#### What to work on:
Extract, from the records beneath this instruction, each line that contains the word "uptime".

━━ Supplied records

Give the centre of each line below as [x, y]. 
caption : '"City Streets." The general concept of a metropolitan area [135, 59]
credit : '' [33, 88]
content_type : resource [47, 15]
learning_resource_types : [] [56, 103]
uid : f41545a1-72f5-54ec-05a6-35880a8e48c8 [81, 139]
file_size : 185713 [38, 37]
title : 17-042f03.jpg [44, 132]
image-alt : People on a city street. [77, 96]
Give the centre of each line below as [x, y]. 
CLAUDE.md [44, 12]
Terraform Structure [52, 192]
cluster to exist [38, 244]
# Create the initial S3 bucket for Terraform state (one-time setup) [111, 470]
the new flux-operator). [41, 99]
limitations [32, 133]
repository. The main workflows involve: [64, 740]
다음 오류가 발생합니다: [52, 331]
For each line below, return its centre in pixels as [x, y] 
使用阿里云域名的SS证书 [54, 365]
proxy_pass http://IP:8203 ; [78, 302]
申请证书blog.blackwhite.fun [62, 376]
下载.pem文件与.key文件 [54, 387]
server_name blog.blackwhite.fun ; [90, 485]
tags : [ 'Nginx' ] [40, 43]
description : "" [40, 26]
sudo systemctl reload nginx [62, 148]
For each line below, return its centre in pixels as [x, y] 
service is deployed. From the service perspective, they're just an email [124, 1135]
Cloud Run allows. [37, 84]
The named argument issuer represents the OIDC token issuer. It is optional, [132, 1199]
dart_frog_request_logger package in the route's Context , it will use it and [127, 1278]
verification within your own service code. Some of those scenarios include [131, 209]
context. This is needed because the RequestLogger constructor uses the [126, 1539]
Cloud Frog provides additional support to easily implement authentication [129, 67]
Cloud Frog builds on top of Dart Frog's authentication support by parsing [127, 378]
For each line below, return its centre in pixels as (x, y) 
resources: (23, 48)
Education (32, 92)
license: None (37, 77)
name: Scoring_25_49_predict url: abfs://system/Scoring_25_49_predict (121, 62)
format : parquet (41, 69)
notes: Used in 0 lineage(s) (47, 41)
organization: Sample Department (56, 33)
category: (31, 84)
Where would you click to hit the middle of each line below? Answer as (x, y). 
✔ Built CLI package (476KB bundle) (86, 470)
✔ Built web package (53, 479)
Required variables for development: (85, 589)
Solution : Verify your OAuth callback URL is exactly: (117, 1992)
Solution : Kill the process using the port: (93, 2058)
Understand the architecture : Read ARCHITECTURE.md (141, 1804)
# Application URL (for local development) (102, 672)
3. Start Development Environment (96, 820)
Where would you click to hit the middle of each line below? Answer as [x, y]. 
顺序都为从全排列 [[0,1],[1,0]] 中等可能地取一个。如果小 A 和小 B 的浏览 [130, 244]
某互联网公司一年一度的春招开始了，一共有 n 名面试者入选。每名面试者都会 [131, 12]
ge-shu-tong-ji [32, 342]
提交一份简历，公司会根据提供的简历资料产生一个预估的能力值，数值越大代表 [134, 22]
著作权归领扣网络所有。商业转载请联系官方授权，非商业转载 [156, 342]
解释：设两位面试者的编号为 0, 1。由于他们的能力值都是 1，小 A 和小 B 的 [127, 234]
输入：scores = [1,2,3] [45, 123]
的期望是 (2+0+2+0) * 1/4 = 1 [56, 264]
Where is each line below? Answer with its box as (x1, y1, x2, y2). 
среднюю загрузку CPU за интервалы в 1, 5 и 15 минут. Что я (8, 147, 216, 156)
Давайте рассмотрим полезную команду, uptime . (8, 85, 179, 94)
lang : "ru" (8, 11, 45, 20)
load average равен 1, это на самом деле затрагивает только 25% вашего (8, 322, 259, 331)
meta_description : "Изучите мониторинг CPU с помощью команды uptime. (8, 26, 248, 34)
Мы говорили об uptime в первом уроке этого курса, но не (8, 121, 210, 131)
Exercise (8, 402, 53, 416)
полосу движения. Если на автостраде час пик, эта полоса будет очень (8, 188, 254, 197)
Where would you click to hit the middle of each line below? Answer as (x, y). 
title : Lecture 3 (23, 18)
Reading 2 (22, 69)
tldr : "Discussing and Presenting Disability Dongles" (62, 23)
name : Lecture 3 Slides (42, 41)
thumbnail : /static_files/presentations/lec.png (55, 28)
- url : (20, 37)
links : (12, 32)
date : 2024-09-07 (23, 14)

━━━━

#### Expected output:
Давайте рассмотрим полезную команду, uptime . (8, 85, 179, 94)
meta_description : "Изучите мониторинг CPU с помощью команды uptime. (8, 26, 248, 34)
Мы говорили об uptime в первом уроке этого курса, но не (8, 121, 210, 131)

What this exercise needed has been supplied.